I let him come to her and have a sniff but he's not that really bothered about her.
I'm not so worried now as I'm sure in time they will be ok together and look forward to summer when hopefully they will play together in the garden. 

I have no doubt though that she will be the boss as she already is a right little madam, doesn't stay still for very long and being very mischievous. She's very feisty and stubborn.
After only having her for a week I can already tell she is nothing like Merlin, he is quite laid back and never chews or has to be told off all the time.

What I'm trying to say is I don't think it matters what *** you have because every dog has its own personality and temperament and you find a way to fit them into your family and of course love them dearly.

That said I'm trying to type while she's chewing on the end of my I pad and biting my fingers and Merlin bless him is in the lounge happily chewing on his stag bar


----------



## Von (Nov 1, 2012)

dmgalley said:


> my parents have a female who is very dominant and they sit all week so do people think another girl? penny was the reason I thought boy. we have decided to wait till this summer. a compromise so I have time to figure which ***
> 
> Sent from my SGH-T989 using Tapatalk 2


A hard decision, Donna, but probably a wise one. Whichever *** you eventually decide on it would be a good idea to have the puppy neutered/spayed earlier rather than later. Two females who don't get on, particularly if they have reached maturity and not been spayed, can be worse than 2 males. Has Penny been spayed?


----------



## Von (Nov 1, 2012)

Minnie said:


> I was advised to have a girl because of the way Merlin could be with other dogs ( showing aggression )
> Not sure yet if having a girl was any better because at the moment he as shown aggression towards her and I'm having to keep them pretty much separate.
> I let him come to her and have a sniff but he's not that really bothered about her.
> I'm not so worried now as I'm sure in time they will be ok together and look forward to summer when hopefully they will play together in the garden.
> ...


Things will improve when you are able to take them out for walks together. At the moment you are Bess's puppy litter, and she is doing all the things she would do with her litter mates. She won't understand yet what she can and can't do. Distraction techniques when she is doing something you don't want her to might help, brief periods of timeout,and little bits of training, help too. The first few weeks are incredibly time consuming, it can take around 100 repetitions (not all at once!) for new behaviour to be learnt and remembered. Be easy on yourself and Bess - easier said than done, I know!


----------



## Minnie (Jun 8, 2012)

Von said:


> Things will improve when you are able to take them out for walks together. At the moment you are Bess's puppy litter, and she is doing all the things she would do with her litter mates. She won't understand yet what she can and can't do. Distraction techniques when she is doing something you don't want her to might help, brief periods of timeout,and little bits of training, help too. The first few weeks are incredibly time consuming, it can take around 100 repetitions (not all at once!) for new behaviour to be learnt and remembered. Be easy on yourself and Bess - easier said than done, I know!

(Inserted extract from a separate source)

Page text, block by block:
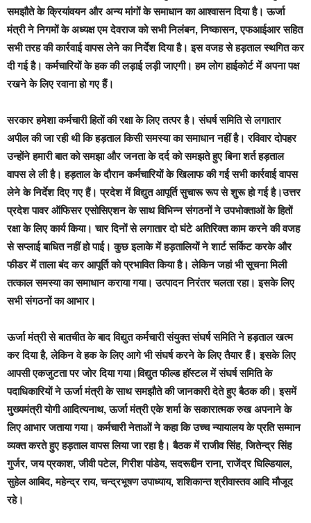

I can't believe how different they are - Bess is a terror !!! Love her though, she makes me laugh


----------



## Von (Nov 1, 2012)

Jenna and Meadow are like chalk and cheese! Jenna- laid back to the point of comatose, totally trustworthy in the house re chewing etc, and if there were Olympics for chilling Jenna would win gold. Meadow - on the go, will play with 3 toys at once, one in her mouth, the other two being batted with her feet, very interactive, and although she hasn't been a chewer or destructive, and doesn't get on furniture, I would not trust her yet without being around to supervise.

I love having two such distinctly different personalities, they really complement one another.


----------



## dmgalley (Aug 19, 2012)

penny was spayed at six months. she is more independent than Jake in that she will go off on her own where as Jake is always right where we are. my parents live next door. we have a duplex with a dog door inside for then to go back and forth. 
Jake is very laid back. he is very calm almost nerve barks. he loves to be held and sit in my lap. my hubby is afraid he will change if we bring in a puppy. he days he will become surely and stand offish. 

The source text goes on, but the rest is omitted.